**TRY IT**
Give back each line below verbatim.

[INPUT]

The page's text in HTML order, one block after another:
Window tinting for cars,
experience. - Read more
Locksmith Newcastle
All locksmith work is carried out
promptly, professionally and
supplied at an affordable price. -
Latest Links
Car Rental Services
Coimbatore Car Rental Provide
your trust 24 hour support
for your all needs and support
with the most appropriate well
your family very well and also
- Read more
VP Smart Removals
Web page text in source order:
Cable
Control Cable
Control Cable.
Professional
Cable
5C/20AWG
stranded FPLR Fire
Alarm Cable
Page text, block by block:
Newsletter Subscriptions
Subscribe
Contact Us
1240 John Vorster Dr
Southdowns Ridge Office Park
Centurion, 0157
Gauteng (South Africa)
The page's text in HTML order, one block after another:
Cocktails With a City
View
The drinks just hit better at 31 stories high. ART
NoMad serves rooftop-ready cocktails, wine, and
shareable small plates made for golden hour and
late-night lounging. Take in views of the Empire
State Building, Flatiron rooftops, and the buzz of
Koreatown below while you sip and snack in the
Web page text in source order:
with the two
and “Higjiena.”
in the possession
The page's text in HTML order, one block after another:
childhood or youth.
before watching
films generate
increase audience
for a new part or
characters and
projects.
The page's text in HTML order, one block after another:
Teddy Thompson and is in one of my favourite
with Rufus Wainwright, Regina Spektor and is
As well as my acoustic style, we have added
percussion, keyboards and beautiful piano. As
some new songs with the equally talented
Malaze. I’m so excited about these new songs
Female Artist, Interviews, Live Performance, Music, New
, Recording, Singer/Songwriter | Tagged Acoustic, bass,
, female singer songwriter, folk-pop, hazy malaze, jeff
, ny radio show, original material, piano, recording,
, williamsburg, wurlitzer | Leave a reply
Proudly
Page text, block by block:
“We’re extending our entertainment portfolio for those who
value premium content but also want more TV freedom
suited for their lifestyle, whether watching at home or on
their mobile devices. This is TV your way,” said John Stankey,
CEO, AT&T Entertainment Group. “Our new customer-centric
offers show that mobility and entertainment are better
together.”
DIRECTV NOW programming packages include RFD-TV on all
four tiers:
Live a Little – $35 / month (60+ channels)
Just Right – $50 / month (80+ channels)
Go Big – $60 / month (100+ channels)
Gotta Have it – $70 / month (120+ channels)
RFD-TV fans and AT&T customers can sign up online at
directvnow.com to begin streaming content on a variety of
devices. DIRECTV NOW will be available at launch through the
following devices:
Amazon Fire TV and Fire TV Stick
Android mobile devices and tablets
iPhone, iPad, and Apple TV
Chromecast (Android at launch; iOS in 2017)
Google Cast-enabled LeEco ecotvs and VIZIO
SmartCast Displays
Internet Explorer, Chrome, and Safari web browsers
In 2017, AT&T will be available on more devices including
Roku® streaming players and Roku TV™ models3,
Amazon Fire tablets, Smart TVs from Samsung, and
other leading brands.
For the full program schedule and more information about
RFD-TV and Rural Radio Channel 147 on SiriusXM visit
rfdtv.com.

[/INPUT]

**ANSWER SPACE**
The page's text in HTML order, one block after another:
Window tinting for cars,
experience. - Read more
Locksmith Newcastle
All locksmith work is carried out
promptly, professionally and
supplied at an affordable price. -
Latest Links
Car Rental Services
Coimbatore Car Rental Provide
your trust 24 hour support
for your all needs and support
with the most appropriate well
your family very well and also
- Read more
VP Smart Removals
Web page text in source order:
Cable
Control Cable
Control Cable.
Professional
Cable
5C/20AWG
stranded FPLR Fire
Alarm Cable
Page text, block by block:
Newsletter Subscriptions
Subscribe
Contact Us
1240 John Vorster Dr
Southdowns Ridge Office Park
Centurion, 0157
Gauteng (South Africa)
The page's text in HTML order, one block after another:
Cocktails With a City
View
The drinks just hit better at 31 stories high. ART
NoMad serves rooftop-ready cocktails, wine, and
shareable small plates made for golden hour and
late-night lounging. Take in views of the Empire
State Building, Flatiron rooftops, and the buzz of
Koreatown below while you sip and snack in the
Web page text in source order:
with the two
and “Higjiena.”
in the possession
The page's text in HTML order, one block after another:
childhood or youth.
before watching
films generate
increase audience
for a new part or
characters and
projects.
The page's text in HTML order, one block after another:
Teddy Thompson and is in one of my favourite
with Rufus Wainwright, Regina Spektor and is
As well as my acoustic style, we have added
percussion, keyboards and beautiful piano. As
some new songs with the equally talented
Malaze. I’m so excited about these new songs
Female Artist, Interviews, Live Performance, Music, New
, Recording, Singer/Songwriter | Tagged Acoustic, bass,
, female singer songwriter, folk-pop, hazy malaze, jeff
, ny radio show, original material, piano, recording,
, williamsburg, wurlitzer | Leave a reply
Proudly
Page text, block by block:
“We’re extending our entertainment portfolio for those who
value premium content but also want more TV freedom
suited for their lifestyle, whether watching at home or on
their mobile devices. This is TV your way,” said John Stankey,
CEO, AT&T Entertainment Group. “Our new customer-centric
offers show that mobility and entertainment are better
together.”
DIRECTV NOW programming packages include RFD-TV on all
four tiers:
Live a Little – $35 / month (60+ channels)
Just Right – $50 / month (80+ channels)
Go Big – $60 / month (100+ channels)
Gotta Have it – $70 / month (120+ channels)
RFD-TV fans and AT&T customers can sign up online at
directvnow.com to begin streaming content on a variety of
devices. DIRECTV NOW will be available at launch through the
following devices:
Amazon Fire TV and Fire TV Stick
Android mobile devices and tablets
iPhone, iPad, and Apple TV
Chromecast (Android at launch; iOS in 2017)
Google Cast-enabled LeEco ecotvs and VIZIO
SmartCast Displays
Internet Explorer, Chrome, and Safari web browsers
In 2017, AT&T will be available on more devices including
Roku® streaming players and Roku TV™ models3,
Amazon Fire tablets, Smart TVs from Samsung, and
other leading brands.
For the full program schedule and more information about
RFD-TV and Rural Radio Channel 147 on SiriusXM visit
rfdtv.com.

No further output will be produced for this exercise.